Geneva Centre for Emerging Viral Diseases, Geneva University Hospitals, 1205 Geneva, Switzerland; Laboratory of Virology, Division of Laboratory Medicine, Geneva University Hospitals & Faculty of Medicine, University of Geneva, 1205 Geneva, Switzerland.
Geneva Centre for Emerging Viral Diseases, Geneva University Hospitals, 1205 Geneva, Switzerland; Laboratory of Virology, Division of Laboratory Medicine, Geneva University Hospitals & Faculty of Medicine, University of Geneva, 1205 Geneva, Switzerland.
Clin Microbiol Infect. 2021 Aug;27(8):1109-1117. doi: 10.1016/j.cmi.2021.05.022. Epub 2021 May 17.
Many new variants of the severe acute respiratory syndrome coronavirus 2 (SARS-CoV-2) have been termed variants of concern/interest (VOC/I) because of the greater risk they pose due to possible enhanced transmissibility and/or severity, immune escape, diagnostic and/or treatment failure, and reduced vaccine efficacy.
We sought to review the current knowledge of emerging SARS-CoV-2 variants, particularly those deemed VOC/Is: B.1.351, B.1.1.7, and P.1.
MEDLINE and BioRxiv databases, as well as the grey literature, were searched for reports of SARS-CoV-2 variants since November 2020. Relevant articles and their references were screened.
Mutations on the spike protein in particular may affect both affinity for the SARS-CoV-2 cell receptor ACEII and antibody binding. These VOC/Is often share similar mutation sets. The N501Y mutation is shared by the three main VOCs: B.1.1.7, first identified in the United Kingdom, P.1, originating from Brazil, and B.1.351, first described in South Africa.

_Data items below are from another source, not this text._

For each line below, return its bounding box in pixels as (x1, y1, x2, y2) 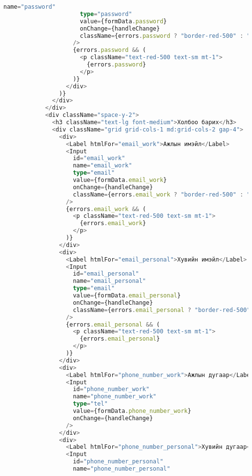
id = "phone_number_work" (73, 386, 150, 393)
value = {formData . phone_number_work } (73, 408, 191, 414)
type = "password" (80, 10, 132, 17)
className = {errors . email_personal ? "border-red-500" (73, 306, 251, 313)
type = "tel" (73, 400, 108, 408)
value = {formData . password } (80, 17, 167, 25)
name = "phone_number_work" (73, 393, 157, 400)
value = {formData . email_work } (73, 177, 167, 183)
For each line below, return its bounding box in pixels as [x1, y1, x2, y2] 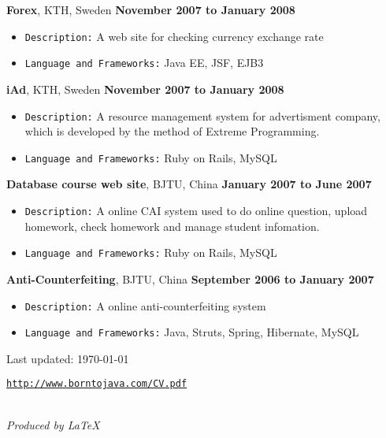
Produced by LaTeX [6, 416, 100, 432]
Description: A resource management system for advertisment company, [24, 107, 380, 124]
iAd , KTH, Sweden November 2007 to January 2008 [6, 80, 284, 97]
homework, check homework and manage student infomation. [24, 217, 320, 234]
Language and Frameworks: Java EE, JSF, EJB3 [24, 54, 264, 71]
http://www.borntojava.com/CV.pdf [6, 378, 187, 390]
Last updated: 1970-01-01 [6, 350, 129, 366]
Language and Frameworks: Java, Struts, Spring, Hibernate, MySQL [24, 324, 359, 340]
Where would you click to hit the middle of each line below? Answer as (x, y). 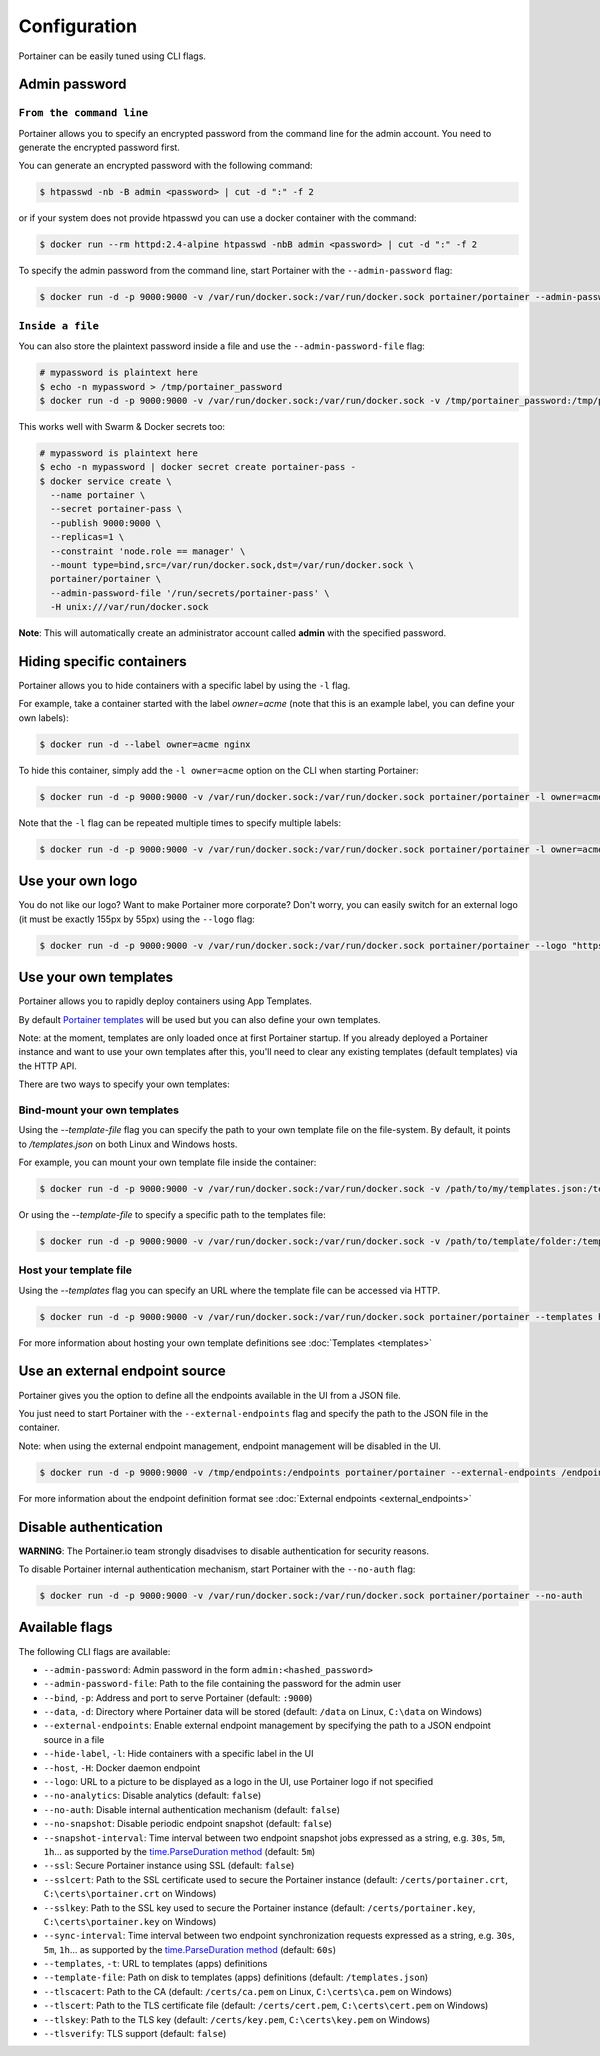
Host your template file (75, 1270)
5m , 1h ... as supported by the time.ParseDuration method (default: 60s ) (190, 1949)
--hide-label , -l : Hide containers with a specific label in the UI (178, 1754)
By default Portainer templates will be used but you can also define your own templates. (199, 1019)
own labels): (43, 717)
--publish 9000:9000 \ (106, 523)
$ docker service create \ (105, 481)
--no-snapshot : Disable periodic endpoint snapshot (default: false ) (188, 1824)
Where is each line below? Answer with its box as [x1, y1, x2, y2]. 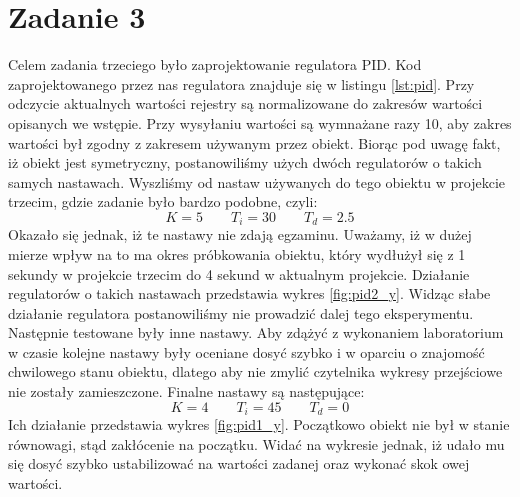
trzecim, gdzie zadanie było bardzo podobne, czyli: [8, 191, 318, 212]
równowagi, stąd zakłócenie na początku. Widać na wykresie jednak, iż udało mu [8, 433, 505, 454]
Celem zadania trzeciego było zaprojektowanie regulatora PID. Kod [8, 54, 422, 75]
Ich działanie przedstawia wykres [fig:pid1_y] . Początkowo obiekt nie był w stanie [8, 414, 510, 435]
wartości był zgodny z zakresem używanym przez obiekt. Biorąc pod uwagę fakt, [8, 132, 501, 153]
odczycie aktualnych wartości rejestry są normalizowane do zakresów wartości [8, 93, 483, 114]
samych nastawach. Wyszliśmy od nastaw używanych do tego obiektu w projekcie [8, 171, 505, 192]
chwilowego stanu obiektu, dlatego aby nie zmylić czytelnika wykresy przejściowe [8, 361, 503, 382]
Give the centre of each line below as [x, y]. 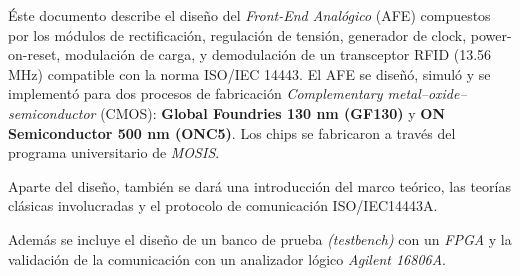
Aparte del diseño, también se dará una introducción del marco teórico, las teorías [259, 185]
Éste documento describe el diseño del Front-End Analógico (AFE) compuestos [249, 15]
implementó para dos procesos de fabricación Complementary [195, 93]
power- [491, 34]
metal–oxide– [427, 93]
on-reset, [34, 54]
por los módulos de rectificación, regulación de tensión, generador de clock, [237, 34]
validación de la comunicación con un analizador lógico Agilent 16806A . [227, 258]
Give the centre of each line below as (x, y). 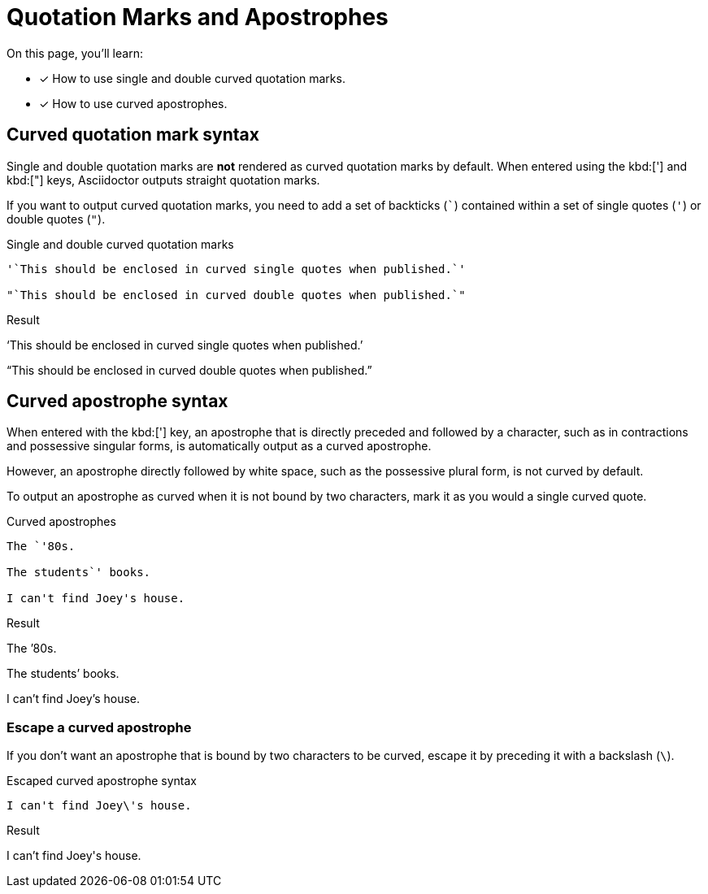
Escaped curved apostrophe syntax (102, 781)
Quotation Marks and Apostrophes (198, 17)
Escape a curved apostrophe (99, 727)
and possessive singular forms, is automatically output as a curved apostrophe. (219, 446)
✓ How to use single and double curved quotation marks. (192, 78)
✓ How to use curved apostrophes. (133, 103)
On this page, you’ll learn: (75, 53)
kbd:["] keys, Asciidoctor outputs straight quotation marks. (163, 180)

This mutation likely increases transmissibility by increasing affinity for ACEII. The B.1.351 and P.1 variants also display the E484K mutation which decreases binding of neutralizing antibodies, leading to partial immune escape; this favours reinfections, and decreases the in vitro efficacy of some antibody therapies or vaccines. Those mutations may also have phenotypical repercussions of greater severity. Furthermore, the accumulation of mutations poses a diagnostic risk (lowered when using multiplex assays), as seen for some assays targeting the S gene. With ongoing surveillance, many new VOC/Is have been identified. The emergence of the E484K mutation independently in different parts of the globe may reflect the adaptation of SARS-CoV-2 to humans against a background of increasing immunity.
These VOC/Is are increasing in frequency globally and pose challenges to any herd immunity approach to managing the pandemic. While vaccination is ongoing, vaccine updates may be prudent. The virus continues to adapt to transmission in humans, and further divergence from the initial Wuhan sequences is expected.
许多严重急性呼吸综合征冠状病毒 2(SARS-CoV-2)的新变体因其可能具有更高的传染性和/或严重性、免疫逃逸、诊断和/或治疗失败以及降低疫苗效力的风险而被称为关注/感兴趣的变体(VOC/I)。
我们旨在回顾新兴 SARS-CoV-2 变体的现有知识,特别是被认为是 VOC/I 的变体:B.1.351、B.1.1.7 和 P.1。
自 2020 年 11 月以来,我们在 MEDLINE 和 BioRxiv 数据库以及灰色文献中搜索了关于 SARS-CoV-2 变体的报告。筛选了相关文章及其参考文献。
刺突蛋白上的突变可能会影响 SARS-CoV-2 细胞受体 ACEII 的亲和力和抗体结合。这些 VOC/I 通常具有相似的突变集。三个主要 VOC 都有 N501Y 突变:首先在英国发现的 B.1.1.7、源自巴西的 P.1 和首先在南非描述的 B.1.351。这种突变可能通过增加与 ACEII 的亲和力来增加传染性。B.1.351 和 P.1 变体还显示 E484K 突变,该突变降低了中和抗体的结合,导致部分免疫逃逸;这有利于再次感染,并降低了一些抗体疗法或疫苗的体外疗效。这些突变也可能具有更大严重程度的表型影响。此外,随着突变的积累,会出现诊断风险(使用多重分析时会降低),如针对 S 基因的一些分析。随着持续监测,已经发现了许多新的 VOC/I。E484K 突变在全球不同地区的独立出现可能反映了 SARS-CoV-2 在人类中的适应,因为免疫力在不断增强。
这些 VOC/I 在全球范围内的频率不断增加,对任何通过群体免疫来管理大流行的方法都构成了挑战。虽然疫苗接种仍在进行中,但更新疫苗可能是明智之举。病毒继续适应在人类中的传播,预计会与最初的武汉序列进一步分化。